## PROBLEM DESCRIPTION
An exact copy is required of the lines running from the one that contains "Associate Architect" to the end of the material, both ends included, with pictures omitted.

## INPUT RECORDS
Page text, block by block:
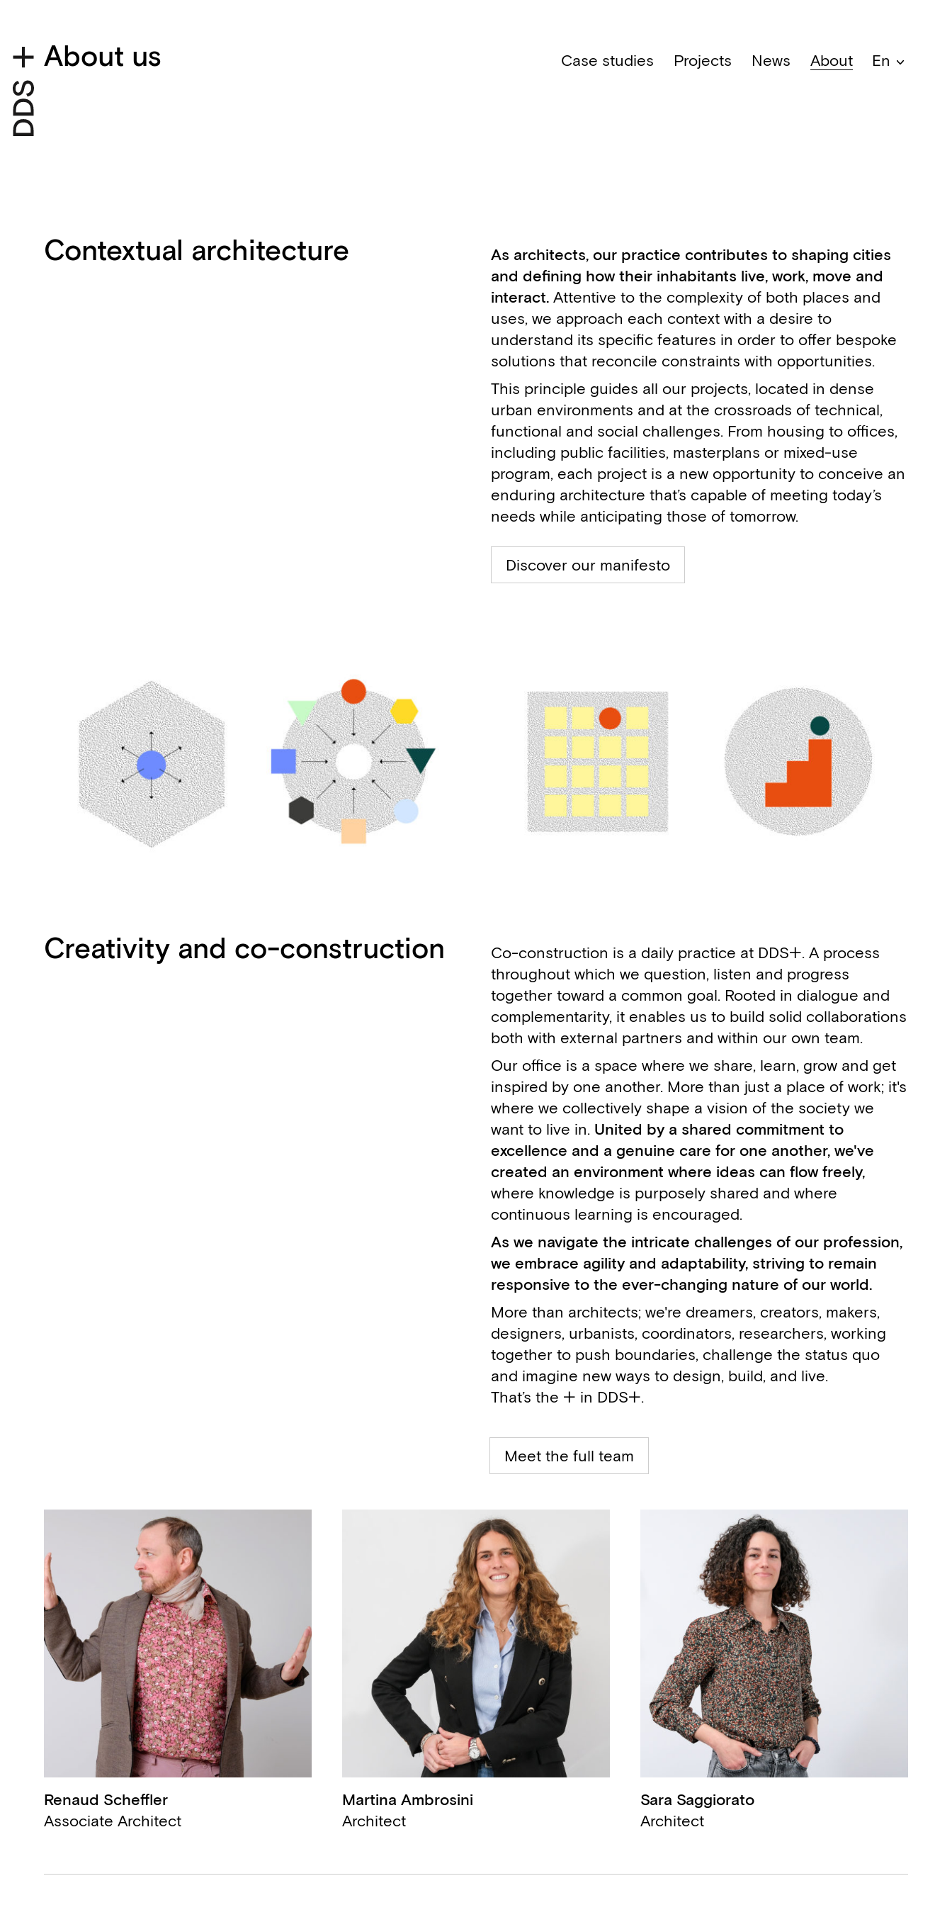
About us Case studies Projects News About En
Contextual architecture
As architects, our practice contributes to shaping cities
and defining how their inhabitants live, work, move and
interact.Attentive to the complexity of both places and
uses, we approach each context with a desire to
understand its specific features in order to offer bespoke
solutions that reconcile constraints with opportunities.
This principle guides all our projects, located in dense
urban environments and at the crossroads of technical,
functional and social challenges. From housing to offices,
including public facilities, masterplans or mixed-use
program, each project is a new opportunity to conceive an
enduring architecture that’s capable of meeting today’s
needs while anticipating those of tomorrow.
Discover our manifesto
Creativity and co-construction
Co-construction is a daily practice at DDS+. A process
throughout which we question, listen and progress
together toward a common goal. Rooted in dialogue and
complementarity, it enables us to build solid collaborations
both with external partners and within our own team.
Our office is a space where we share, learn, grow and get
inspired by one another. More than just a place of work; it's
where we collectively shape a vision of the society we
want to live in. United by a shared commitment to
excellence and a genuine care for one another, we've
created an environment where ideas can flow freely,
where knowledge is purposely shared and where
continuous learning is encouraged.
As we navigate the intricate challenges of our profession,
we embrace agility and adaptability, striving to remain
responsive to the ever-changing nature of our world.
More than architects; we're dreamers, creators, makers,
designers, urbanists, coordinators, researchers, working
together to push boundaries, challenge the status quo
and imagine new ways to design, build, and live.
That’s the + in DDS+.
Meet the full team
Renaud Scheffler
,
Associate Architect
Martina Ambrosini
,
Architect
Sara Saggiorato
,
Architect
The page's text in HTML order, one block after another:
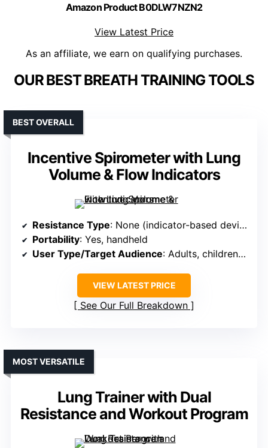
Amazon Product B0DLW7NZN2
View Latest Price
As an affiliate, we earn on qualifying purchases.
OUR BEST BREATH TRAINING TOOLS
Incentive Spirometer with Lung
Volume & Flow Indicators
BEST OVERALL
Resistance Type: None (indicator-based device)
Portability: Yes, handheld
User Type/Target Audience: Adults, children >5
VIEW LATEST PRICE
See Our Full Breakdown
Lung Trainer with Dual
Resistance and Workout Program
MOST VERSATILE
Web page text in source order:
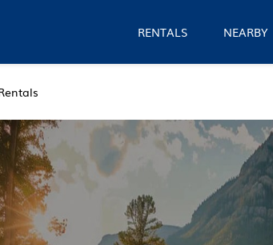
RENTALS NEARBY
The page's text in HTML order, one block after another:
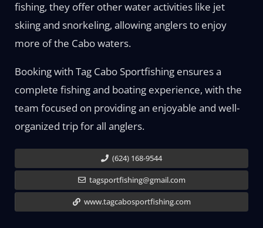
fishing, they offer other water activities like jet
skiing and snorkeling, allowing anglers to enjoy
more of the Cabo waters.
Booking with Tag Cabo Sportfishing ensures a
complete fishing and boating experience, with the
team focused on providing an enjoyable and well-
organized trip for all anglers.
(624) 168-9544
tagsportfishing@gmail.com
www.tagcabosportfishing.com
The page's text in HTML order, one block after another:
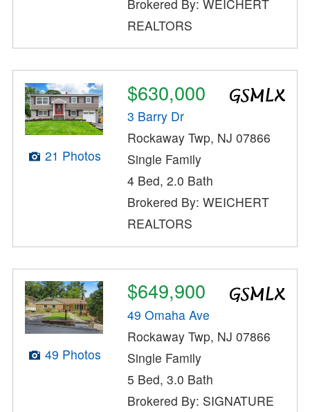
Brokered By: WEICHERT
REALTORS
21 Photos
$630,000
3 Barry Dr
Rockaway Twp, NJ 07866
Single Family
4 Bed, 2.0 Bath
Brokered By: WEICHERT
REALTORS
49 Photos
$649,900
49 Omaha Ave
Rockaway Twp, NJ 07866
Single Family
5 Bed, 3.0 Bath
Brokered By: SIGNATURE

## ANSWER BOX
Associate Architect
Martina Ambrosini
,
Architect
Sara Saggiorato
,
Architect
The page's text in HTML order, one block after another:
Amazon Product B0DLW7NZN2
View Latest Price
As an affiliate, we earn on qualifying purchases.
OUR BEST BREATH TRAINING TOOLS
Incentive Spirometer with Lung
Volume & Flow Indicators
BEST OVERALL
Resistance Type: None (indicator-based device)
Portability: Yes, handheld
User Type/Target Audience: Adults, children >5
VIEW LATEST PRICE
See Our Full Breakdown
Lung Trainer with Dual
Resistance and Workout Program
MOST VERSATILE
Web page text in source order:
RENTALS NEARBY
The page's text in HTML order, one block after another:
fishing, they offer other water activities like jet
skiing and snorkeling, allowing anglers to enjoy
more of the Cabo waters.
Booking with Tag Cabo Sportfishing ensures a
complete fishing and boating experience, with the
team focused on providing an enjoyable and well-
organized trip for all anglers.
(624) 168-9544
tagsportfishing@gmail.com
www.tagcabosportfishing.com
The page's text in HTML order, one block after another:
Brokered By: WEICHERT
REALTORS
21 Photos
$630,000
3 Barry Dr
Rockaway Twp, NJ 07866
Single Family
4 Bed, 2.0 Bath
Brokered By: WEICHERT
REALTORS
49 Photos
$649,900
49 Omaha Ave
Rockaway Twp, NJ 07866
Single Family
5 Bed, 3.0 Bath
Brokered By: SIGNATURE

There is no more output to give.